Now isn’t that wonderful! You have the entire Tier 1 features to work with and derive wonderful insights! But wait, didn’t I say that GroupBy is lazy and doesn’t do anything unless explicitly specified? Alright then, let’s see GroupBy in action with the aggregate functions.

Applying Functions to GroupBy Groups

The apply step is unequivocally the most important step of a Pandas GroupBy function where we can perform a variety of operations using aggregation, transformation, filtration, or even with your own function!

Let’s have a look at these in detail.

Aggregation

We have looked at some aggregation functions in the article so far, such as mean, mode, and sum. These perform statistical operations on a set of data. Have a glance at all the aggregate functions in the Pandas package:

count() – Number of non-null observations
sum() – Sum of values
mean() – Mean of values
median() – Arithmetic median of values
min() – Minimum
max() – Maximum
mode() – Mode
std() – Standard deviation
var() – Variance

But the agg() function in Pandas gives us the flexibility to perform several statistical computations all at once! Here is how it works:

df.groupby('Outlet_Location_Type').agg([np.mean,np.median])

Output:

We can even run GroupBy with multiple indexes to get better insights from our data

df.groupby(['Outlet_Location_Type', 'Outlet_Establishment_Year'], as_index=False).agg(
    {'Outlet_Size': pd.Series.mode,
     'Item_Outlet_Sales': np.mean
     }
)

Notice that I have used different aggregation functions for different column names by passing them in a dictionary with the corresponding operation to be performed. This allowed me to group and apply computations on nominal and numeric features simultaneously.

Also, I have changed the value of the as_index parameter to False. This way, the grouped index would not be output as an index.

We can even rename the aggregated columns to improve their comprehensibility, and we get a multi-index dataframe:

df.groupby(['Outlet_Type', 'Item_Type']).agg(
    mean_MRP=('Item_MRP', np.mean),
    mean_Sales=('Item_Outlet_Sales', np.mean)
)

It is amazing how a name change can improve the understandability of the output!

Transformation

Transformation allows us to perform some computation on the groups as a whole and then return the combined DataFrame. This is done using the transform() function.

We will try to compute the null values in the Item_Weight column using the transform() function.

The Item_Fat_Content and Item_Type will affect the Item_Weight, don’t you think? So, let’s group the DataFrame by these columns and handle the missing weights using the mean of these groups:

df['Item_Weight'] = df.groupby(['Item_Fat_Content', 'Item_Type'])['Item_Weight'].transform(
    lambda x: x.fillna(x.mean())
)

“Using the Transform function, a DataFrame calls a function on itself to produce a DataFrame with transformed values.”

You can read more about the transform() function in this article.

Filtration

Filtration allows us to discard certain values based on computation and return only a subset of the group. We can do this using the filter() function in Pandas.
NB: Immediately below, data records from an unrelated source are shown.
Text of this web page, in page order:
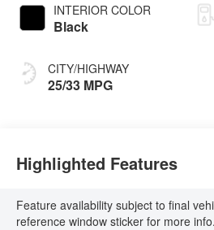
INTERIOR COLOR
Black
CITY/HIGHWAY
25/33 MPG
Highlighted Features
Feature availability subject to final
reference window sticker for more info.

Let’s take a look at the number of rows in our DataFrame presently:

 df.shape

Output:

(8523, 12)

If I wanted only those groups that have item weights within 3 standard deviations, I could use the filter function to do the job:

def filter_func(x):
    return x['Item_Weight'].std() < 3

df_filter = df.groupby(['Item_Weight']).filter(filter_func)
df_filter.shape

Output:

(8510, 12)

GroupBy has conveniently returned a DataFrame with only those groups that have Item_Weight less than 3 standard deviations.

Applying Our Own Functions

Pandas’ apply() function applies a function along an axis of the DataFrame. When using it with the GroupBy function, we can apply any function to the grouped result.

For example, if I wanted to center the Item_MRP values with the mean of their establishment year group, I could use the apply() function to do just that”:

df_apply = df.groupby(['Outlet_Establishment_Year'])['Item_MRP'].apply(lambda x: x - x.mean())
df_apply

Output:

Here, the values have been centered, and you can check whether the item was sold at an MRP above or below the mean MRP for that year.

Conclusion

I’m sure you can see how amazing the Pandas GroupBy function is and how useful it can be for analyzing your data. I hope this article helped you understand the function better! But practice makes perfect, so start with the super impressive datasets on our very own DataHack platform. Moving forward, you can read about how you can analyze your data using a pivot table in Pandas.

Hope you like the article and know you have clear understanding of the topics, pandas groupby aggregate, group by in pandas, groupby aggregate pandas.

Key Takeaways

Groupby() is a powerful function in pandas that allows you to group data based on a single column or more.
You can apply many operations to a groupby object, including aggregation functions like sum(), mean(), and count(), as well as lambda function and other custom functions using apply().
The resulting output of a groupby() operation can be a pandas Series or dataframe, depending on the operation and data structure.

Q1. Can we use groupby without aggregate function in pandas?

A. Yes, we can use groupby without an aggregate function in pandas. In this case, groupby will return a GroupBy object that can be used to perform further operations.

Q2. Can we use groupby without aggregate function in pandas?

A. Groupby and groupby agg are both methods in pandas that allow us to group a DataFrame by one or more columns and perform operations on the resulting groups. However, there are some important differences between the two methods. Groupby returns a GroupBy object, which can be used to perform a variety of operations on the groups, such as applying functions, resetting index, or filtering. Whereas groupby agg is a method specifically for performing aggregation operations on a grouped DataFrame. It allows us to specify one or more aggregation functions to apply to each group and returns a DataFrame containing the results.

Q3. How can we handle missing values in a grouped DataFrame?

A. You can use the dropna method to handle missing values in a grouped DataFrame. This method can be applied before or after the grouping process to ensure that the missing values do not affect the analysis.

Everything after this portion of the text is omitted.